─── Task data ───

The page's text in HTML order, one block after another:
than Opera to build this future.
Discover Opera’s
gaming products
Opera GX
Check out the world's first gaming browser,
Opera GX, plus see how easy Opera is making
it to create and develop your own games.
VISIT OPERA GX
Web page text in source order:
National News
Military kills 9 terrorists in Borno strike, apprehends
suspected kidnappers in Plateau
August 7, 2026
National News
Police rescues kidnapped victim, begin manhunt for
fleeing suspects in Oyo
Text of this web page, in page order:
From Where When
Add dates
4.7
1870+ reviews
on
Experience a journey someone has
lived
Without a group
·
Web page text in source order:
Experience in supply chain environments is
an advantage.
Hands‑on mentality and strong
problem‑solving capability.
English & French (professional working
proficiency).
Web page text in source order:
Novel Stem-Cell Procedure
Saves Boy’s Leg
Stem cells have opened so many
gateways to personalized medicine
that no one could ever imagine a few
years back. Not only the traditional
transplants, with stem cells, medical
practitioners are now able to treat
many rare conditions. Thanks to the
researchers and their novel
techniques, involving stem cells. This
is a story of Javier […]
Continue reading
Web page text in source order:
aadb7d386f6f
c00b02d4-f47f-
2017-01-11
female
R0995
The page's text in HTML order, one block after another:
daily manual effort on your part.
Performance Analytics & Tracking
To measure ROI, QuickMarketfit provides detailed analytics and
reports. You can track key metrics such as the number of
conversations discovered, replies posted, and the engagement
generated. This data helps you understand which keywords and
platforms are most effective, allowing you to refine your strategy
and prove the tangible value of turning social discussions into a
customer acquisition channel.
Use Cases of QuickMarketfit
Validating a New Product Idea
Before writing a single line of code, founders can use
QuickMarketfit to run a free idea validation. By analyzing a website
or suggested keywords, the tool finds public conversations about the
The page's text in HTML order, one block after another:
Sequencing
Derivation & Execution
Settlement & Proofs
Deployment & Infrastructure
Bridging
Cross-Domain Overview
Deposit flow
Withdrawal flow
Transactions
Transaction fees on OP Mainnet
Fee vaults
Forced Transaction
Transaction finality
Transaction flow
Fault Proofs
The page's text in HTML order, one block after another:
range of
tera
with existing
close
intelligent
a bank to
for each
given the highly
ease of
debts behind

───

Directions: Reproduce the data above in full. Leave nothing out.

Your response:
The page's text in HTML order, one block after another:
than Opera to build this future.
Discover Opera’s
gaming products
Opera GX
Check out the world's first gaming browser,
Opera GX, plus see how easy Opera is making
it to create and develop your own games.
VISIT OPERA GX
Web page text in source order:
National News
Military kills 9 terrorists in Borno strike, apprehends
suspected kidnappers in Plateau
August 7, 2026
National News
Police rescues kidnapped victim, begin manhunt for
fleeing suspects in Oyo
Text of this web page, in page order:
From Where When
Add dates
4.7
1870+ reviews
on
Experience a journey someone has
lived
Without a group
·
Web page text in source order:
Experience in supply chain environments is
an advantage.
Hands‑on mentality and strong
problem‑solving capability.
English & French (professional working
proficiency).
Web page text in source order:
Novel Stem-Cell Procedure
Saves Boy’s Leg
Stem cells have opened so many
gateways to personalized medicine
that no one could ever imagine a few
years back. Not only the traditional
transplants, with stem cells, medical
practitioners are now able to treat
many rare conditions. Thanks to the
researchers and their novel
techniques, involving stem cells. This
is a story of Javier […]
Continue reading
Web page text in source order:
aadb7d386f6f
c00b02d4-f47f-
2017-01-11
female
R0995
The page's text in HTML order, one block after another:
daily manual effort on your part.
Performance Analytics & Tracking
To measure ROI, QuickMarketfit provides detailed analytics and
reports. You can track key metrics such as the number of
conversations discovered, replies posted, and the engagement
generated. This data helps you understand which keywords and
platforms are most effective, allowing you to refine your strategy
and prove the tangible value of turning social discussions into a
customer acquisition channel.
Use Cases of QuickMarketfit
Validating a New Product Idea
Before writing a single line of code, founders can use
QuickMarketfit to run a free idea validation. By analyzing a website
or suggested keywords, the tool finds public conversations about the
The page's text in HTML order, one block after another:
Sequencing
Derivation & Execution
Settlement & Proofs
Deployment & Infrastructure
Bridging
Cross-Domain Overview
Deposit flow
Withdrawal flow
Transactions
Transaction fees on OP Mainnet
Fee vaults
Forced Transaction
Transaction finality
Transaction flow
Fault Proofs
The page's text in HTML order, one block after another:
range of
tera
with existing
close
intelligent
a bank to
for each
given the highly
ease of
debts behind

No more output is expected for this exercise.